Terminator Genisys completely chops down the already shaky structure of the Terminator universe, puts on a blindfold, and attempts to rebuild a franchise that was never begging for a reboot in the first place.
Genisys starts off on the right foot by explaining the timeline’s original Judgement Day, which occurs on Aug. 29, 1997. From there we’re thrown into a future of human-killing androids, deadly drones, and a resistance to take back Earth, which is led by John Connor (Jason Clarke). So far so good.
But after 10 solid minutes of the Terminator apocalypse, Genisys throws audiences back in time to 1984, and that’s when things begin to get complicated. I feel like a conspiracy theorist when trying to explain this, but stay with me: the moment John Connor sends Kyle Reese (Jai Courtney) back to protect his mother, something happens that tears the whole time continuum apart, creating a separate timeline from the original 1984 film. Things get even more complicated after that.
It’s here we’re introduced to the weird dynamic of a Sarah Connor (Emilia Clark) who has been under the protection of the T-800 (Arnold Schwarzenegger) that was originally meant to save Terminator 2’s teenage John Connor. We find out that Sarah was orphaned at nine, and it was this T-800 that was sent back to care for her—until the day Kyle Reese would arrive, who they have been waiting for for the past decade so that they can all stop Judgement Day in this new timeline… by time traveling once again. I don’t even know.
This whole shakeup is meant to reconfigure the Terminator canon, but, in the process, the amount of mind gymnastics needed to keep up really kills the film’s momentum—and that’s not even Genisys’ biggest problem. By re-writing Terminator’s timeline, the franchise completely loses what made it such a significant force in the first place. The James Cameron masterpieces are destroyed in a game of “What If?” and the results aren’t pretty.
Like, Oh, sorry everyone, but we want to reboot, so we’re going to just pretend the first two movies never happened.
When Arnie said he’d be back, I didn’t think it would be like this. Instead of the brutish but charming oaf, we get an aging T-800 who miraculously acknowledges his own mortality (as evidenced by the line, “I’m old, not obsolete.”), and constantly tries to assimilate with jokes and forced smiles. The new Terminator—Sarah calls him Pops; and, yes, it’ll make you cringe every time you hear him called that—is a shadow of his former self, and is only really there for comedic relief.

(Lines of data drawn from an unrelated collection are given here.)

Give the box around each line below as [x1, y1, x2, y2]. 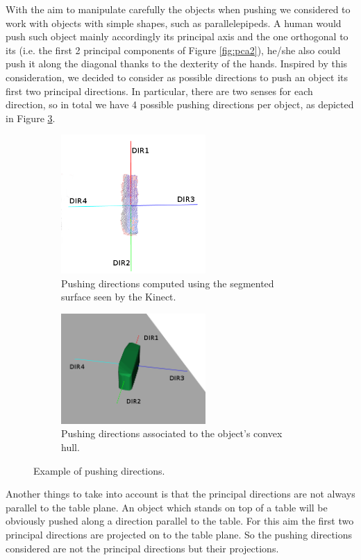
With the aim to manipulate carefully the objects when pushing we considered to [6, 2, 351, 16]
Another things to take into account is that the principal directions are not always [6, 486, 355, 501]
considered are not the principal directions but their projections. [6, 541, 279, 555]
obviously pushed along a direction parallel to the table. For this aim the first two [6, 514, 354, 528]
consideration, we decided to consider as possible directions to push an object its [6, 69, 349, 84]
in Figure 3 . [6, 110, 56, 125]
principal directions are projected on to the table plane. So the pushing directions [6, 527, 353, 541]
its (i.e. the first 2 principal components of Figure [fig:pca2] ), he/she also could [6, 42, 341, 57]

I didn’t even mention the presence of Genisys, which is apparently an operating system that’s heralded as the Next Big Thing. Once it launches, SkyNet suddenly comes to the realization that humanity sucks, so why not wipe everyone out by nuking the world? It’s a familiar and overused Hollywood trope by now; the downfall of humanity will be our reliance on technology, etc., etc.
In Genisys, lot of the same Terminator-isms are still present: The threat of AI, the annihilation of humanity from a nuclear hailstorm, and, heck, even a new T-1000 shows up. Well, two technically, but you’ll have to watch the film to see the movie’s big surprise. The filmmakers even recreate scenes from the first movie, and they’re genuinely a treat to watch.
But among the different timelines, and one major twist spoiled by the trailers, much of the art put to film by Cameron is lost, manifested in the new T-800 itself. Old, stiff, and trying way too hard.
And because Genisys relies so heavily on the same recycled action of early Terminator films, there’s very little suspense, and it appears to me that the story was treated with the same care you’d show to a cockroach on your kitchen floor. You no longer have an emotional investment in these characters.
What’s especially maddening is that in lieu of what happens, you get the feeling that it’s all for nothing. Genisys was meant to setup a trilogy, and even at the film’s conclusion, Reese’s character says the future is never set (followed by a not-so-subtle mid-credits scene). That inevitably means another threat will come, and we’ll partake in the same song and dance.